# Required action:
In the records below, the line with "phytocannabinoids like THC, CBD, and" opens the range and the line with "CBD oil for dogs." closes it; print that range exactly and nothing else.

[Data for this exercise — start]

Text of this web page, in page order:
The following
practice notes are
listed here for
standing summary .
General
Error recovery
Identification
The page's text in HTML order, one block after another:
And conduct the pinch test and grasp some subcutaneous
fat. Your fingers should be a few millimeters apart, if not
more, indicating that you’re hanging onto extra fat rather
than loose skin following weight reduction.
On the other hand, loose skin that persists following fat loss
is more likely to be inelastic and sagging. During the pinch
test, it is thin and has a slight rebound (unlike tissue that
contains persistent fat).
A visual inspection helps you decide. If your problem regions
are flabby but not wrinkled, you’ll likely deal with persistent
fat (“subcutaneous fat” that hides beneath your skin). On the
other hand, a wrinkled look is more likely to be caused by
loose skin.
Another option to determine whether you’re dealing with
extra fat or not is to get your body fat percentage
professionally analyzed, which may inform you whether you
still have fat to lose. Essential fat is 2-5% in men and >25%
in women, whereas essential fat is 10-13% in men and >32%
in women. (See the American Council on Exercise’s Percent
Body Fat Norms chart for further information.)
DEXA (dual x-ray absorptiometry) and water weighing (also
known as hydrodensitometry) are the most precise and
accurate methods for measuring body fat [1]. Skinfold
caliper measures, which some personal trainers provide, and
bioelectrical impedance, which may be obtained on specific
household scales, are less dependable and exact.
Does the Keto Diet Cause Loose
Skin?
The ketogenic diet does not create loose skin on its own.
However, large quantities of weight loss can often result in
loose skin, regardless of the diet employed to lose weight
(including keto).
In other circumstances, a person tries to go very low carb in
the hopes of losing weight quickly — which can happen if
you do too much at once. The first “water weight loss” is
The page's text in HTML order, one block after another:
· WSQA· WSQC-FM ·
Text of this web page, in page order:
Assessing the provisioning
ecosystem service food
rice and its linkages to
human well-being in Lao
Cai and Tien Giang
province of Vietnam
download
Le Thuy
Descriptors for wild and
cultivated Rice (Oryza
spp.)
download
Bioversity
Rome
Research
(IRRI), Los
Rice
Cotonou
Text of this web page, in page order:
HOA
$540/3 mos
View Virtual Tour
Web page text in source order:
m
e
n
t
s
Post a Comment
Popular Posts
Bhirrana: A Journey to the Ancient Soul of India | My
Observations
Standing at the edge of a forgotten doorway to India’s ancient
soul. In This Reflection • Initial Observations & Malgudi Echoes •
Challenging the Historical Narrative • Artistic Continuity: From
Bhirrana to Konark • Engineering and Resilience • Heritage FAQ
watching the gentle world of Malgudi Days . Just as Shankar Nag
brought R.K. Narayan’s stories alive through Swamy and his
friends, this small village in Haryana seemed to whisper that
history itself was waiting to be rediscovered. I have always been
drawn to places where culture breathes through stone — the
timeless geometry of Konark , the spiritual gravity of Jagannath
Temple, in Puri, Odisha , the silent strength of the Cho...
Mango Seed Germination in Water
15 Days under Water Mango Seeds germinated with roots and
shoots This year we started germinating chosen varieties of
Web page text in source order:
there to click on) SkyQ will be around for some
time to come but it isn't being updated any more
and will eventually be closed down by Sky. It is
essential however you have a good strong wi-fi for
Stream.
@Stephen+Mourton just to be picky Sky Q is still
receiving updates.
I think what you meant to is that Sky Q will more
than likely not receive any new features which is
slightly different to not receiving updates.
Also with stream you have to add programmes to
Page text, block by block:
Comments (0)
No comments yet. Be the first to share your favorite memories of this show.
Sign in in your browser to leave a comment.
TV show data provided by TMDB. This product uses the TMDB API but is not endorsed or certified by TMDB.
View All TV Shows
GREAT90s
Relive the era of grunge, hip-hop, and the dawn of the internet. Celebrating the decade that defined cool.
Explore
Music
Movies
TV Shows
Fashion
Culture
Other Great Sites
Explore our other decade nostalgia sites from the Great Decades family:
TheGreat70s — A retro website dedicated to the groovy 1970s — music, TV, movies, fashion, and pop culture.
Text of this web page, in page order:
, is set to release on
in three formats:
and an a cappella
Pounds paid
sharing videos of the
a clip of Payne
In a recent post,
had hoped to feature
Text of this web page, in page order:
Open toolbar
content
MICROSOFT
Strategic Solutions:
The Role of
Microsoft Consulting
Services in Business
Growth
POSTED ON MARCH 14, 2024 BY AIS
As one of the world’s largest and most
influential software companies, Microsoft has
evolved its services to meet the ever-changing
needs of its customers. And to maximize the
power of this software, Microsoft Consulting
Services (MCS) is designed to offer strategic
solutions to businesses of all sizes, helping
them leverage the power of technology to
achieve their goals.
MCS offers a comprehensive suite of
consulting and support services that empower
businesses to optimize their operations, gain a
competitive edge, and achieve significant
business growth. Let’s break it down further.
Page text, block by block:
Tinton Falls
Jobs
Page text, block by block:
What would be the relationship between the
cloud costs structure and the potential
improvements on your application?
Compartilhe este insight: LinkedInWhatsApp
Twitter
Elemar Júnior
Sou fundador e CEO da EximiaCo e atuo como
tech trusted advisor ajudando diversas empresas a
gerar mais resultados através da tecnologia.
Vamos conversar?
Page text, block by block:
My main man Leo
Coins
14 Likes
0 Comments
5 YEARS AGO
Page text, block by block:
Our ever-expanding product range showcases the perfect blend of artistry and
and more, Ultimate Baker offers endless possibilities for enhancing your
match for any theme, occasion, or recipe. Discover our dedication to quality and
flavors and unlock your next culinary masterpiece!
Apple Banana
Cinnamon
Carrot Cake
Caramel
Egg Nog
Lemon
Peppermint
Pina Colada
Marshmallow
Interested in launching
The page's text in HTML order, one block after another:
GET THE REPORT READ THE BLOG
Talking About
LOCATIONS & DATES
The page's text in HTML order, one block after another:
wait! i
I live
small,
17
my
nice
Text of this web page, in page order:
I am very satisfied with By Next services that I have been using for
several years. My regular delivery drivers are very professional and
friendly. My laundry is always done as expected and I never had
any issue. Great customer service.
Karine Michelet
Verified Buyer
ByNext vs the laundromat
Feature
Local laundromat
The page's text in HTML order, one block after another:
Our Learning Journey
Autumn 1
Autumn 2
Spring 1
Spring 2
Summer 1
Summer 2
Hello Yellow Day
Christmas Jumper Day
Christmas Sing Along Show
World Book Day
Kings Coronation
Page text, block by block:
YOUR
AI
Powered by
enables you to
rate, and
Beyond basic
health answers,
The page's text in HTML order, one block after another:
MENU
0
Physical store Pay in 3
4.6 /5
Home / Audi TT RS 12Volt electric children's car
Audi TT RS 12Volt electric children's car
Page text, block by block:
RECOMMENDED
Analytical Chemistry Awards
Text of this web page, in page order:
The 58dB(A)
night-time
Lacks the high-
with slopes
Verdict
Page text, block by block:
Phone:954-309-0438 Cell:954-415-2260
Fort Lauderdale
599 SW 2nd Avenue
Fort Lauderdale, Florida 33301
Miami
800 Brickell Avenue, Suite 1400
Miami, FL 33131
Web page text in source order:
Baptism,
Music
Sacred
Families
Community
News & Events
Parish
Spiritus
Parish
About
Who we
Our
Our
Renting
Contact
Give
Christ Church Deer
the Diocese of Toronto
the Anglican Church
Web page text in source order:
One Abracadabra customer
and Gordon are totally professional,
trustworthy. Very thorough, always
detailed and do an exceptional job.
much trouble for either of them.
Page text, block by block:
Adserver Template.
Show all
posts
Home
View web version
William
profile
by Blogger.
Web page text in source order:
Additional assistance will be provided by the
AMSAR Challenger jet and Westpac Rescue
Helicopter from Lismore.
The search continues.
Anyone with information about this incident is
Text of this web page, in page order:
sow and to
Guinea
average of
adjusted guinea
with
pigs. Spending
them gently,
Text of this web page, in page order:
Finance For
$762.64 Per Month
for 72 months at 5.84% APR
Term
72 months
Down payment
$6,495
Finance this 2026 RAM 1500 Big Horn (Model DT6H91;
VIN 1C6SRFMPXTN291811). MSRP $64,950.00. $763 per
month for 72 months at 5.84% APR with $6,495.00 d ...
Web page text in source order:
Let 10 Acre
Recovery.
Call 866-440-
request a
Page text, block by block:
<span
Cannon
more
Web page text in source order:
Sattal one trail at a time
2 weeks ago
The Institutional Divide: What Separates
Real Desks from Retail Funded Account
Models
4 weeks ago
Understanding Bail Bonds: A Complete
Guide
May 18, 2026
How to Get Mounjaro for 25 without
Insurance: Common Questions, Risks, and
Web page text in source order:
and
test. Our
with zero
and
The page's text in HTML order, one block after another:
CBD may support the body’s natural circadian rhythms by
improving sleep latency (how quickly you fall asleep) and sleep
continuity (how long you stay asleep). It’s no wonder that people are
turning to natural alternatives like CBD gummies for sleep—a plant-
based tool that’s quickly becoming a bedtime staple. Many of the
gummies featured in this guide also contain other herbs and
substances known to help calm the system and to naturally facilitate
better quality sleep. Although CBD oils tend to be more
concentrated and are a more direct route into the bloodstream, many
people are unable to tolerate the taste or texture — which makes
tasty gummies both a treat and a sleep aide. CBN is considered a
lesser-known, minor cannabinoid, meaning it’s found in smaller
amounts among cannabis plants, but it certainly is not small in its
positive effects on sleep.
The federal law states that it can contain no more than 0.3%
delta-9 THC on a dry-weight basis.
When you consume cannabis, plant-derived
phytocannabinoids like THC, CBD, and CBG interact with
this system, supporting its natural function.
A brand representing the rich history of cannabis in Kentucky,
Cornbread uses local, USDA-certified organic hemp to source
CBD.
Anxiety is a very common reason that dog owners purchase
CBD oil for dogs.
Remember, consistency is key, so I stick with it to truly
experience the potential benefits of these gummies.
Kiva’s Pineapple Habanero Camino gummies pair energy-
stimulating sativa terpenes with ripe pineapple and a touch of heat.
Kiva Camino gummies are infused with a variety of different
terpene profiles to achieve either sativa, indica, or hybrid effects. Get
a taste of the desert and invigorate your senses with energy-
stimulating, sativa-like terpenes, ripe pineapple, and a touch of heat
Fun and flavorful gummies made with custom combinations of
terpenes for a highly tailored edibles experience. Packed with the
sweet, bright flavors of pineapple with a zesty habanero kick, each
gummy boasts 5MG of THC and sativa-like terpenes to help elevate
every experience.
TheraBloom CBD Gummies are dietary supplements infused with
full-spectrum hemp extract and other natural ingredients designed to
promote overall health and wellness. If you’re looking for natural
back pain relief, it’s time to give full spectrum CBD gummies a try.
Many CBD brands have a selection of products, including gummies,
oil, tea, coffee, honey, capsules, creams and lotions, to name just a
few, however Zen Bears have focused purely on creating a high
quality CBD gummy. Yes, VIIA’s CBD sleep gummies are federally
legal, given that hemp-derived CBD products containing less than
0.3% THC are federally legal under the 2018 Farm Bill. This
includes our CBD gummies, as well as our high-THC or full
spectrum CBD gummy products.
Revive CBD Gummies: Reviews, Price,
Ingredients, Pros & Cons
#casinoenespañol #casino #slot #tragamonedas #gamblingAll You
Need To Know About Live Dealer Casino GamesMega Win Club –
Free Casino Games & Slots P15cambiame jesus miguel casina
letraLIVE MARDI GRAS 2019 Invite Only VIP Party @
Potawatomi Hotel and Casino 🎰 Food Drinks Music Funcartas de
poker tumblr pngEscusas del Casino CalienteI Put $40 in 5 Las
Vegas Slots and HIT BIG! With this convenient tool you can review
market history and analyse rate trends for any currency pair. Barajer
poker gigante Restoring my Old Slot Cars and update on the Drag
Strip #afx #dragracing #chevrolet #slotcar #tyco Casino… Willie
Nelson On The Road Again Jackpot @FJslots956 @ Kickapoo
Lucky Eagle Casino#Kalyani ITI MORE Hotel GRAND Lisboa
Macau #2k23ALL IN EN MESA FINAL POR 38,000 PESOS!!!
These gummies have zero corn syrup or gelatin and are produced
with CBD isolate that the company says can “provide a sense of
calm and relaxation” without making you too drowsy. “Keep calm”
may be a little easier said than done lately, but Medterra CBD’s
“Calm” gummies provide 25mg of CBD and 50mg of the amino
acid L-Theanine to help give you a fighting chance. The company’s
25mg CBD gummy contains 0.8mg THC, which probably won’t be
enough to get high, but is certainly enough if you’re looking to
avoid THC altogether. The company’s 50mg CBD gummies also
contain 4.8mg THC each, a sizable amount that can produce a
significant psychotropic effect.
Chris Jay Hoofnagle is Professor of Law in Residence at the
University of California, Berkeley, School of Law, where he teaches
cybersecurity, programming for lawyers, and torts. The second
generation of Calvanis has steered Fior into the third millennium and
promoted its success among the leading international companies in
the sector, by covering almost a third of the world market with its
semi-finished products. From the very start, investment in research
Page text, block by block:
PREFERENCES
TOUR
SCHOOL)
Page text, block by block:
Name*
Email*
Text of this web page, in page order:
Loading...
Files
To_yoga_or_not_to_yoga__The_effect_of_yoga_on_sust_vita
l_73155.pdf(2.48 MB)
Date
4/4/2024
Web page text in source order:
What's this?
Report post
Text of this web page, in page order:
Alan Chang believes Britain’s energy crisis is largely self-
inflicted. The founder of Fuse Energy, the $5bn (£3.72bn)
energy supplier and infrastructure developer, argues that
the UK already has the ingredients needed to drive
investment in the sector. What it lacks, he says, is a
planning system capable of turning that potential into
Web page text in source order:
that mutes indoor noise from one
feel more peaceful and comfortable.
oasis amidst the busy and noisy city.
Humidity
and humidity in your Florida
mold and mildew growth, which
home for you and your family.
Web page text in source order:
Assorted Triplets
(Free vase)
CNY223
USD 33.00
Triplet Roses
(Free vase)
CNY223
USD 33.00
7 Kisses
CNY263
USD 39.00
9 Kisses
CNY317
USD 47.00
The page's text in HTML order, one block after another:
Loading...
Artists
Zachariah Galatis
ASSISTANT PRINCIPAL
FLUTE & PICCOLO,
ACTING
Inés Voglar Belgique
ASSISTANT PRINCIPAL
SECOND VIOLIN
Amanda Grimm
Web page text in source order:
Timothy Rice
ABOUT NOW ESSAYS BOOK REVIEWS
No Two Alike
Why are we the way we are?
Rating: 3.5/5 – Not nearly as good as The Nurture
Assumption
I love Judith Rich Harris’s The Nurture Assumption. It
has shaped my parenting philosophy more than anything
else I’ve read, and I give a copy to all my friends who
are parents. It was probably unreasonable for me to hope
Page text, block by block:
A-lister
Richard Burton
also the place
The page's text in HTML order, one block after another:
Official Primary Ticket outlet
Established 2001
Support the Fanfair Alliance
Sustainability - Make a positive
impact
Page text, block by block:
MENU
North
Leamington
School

[Data for this exercise — finish]

# Solution:
phytocannabinoids like THC, CBD, and CBG interact with
this system, supporting its natural function.
A brand representing the rich history of cannabis in Kentucky,
Cornbread uses local, USDA-certified organic hemp to source
CBD.
Anxiety is a very common reason that dog owners purchase
CBD oil for dogs.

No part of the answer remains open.